> [TASK STATEMENT] What you return must be every line below that includes the word "AutoModelForCausalLM".

Stored records:
————————
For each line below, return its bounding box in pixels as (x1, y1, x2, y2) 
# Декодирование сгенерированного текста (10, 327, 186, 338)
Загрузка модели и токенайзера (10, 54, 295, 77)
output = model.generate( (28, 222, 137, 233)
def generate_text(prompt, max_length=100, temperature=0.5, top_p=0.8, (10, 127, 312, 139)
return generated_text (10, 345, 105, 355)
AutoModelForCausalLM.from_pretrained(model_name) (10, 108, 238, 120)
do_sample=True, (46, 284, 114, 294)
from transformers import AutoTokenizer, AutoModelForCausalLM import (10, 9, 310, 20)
————————
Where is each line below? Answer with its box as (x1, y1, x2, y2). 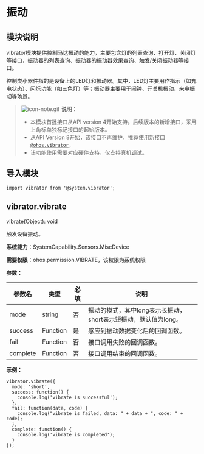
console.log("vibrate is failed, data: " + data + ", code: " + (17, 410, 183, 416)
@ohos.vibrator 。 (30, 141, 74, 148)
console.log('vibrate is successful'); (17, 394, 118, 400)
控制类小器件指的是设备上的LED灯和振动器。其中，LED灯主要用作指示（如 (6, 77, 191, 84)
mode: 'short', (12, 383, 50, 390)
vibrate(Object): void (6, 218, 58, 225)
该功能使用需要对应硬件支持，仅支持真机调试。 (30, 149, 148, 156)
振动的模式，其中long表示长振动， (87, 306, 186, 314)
————————
> [PROBLEM SOLUTION]
AutoModelForCausalLM.from_pretrained(model_name) (10, 108, 238, 120)
from transformers import AutoTokenizer, AutoModelForCausalLM import (10, 9, 310, 20)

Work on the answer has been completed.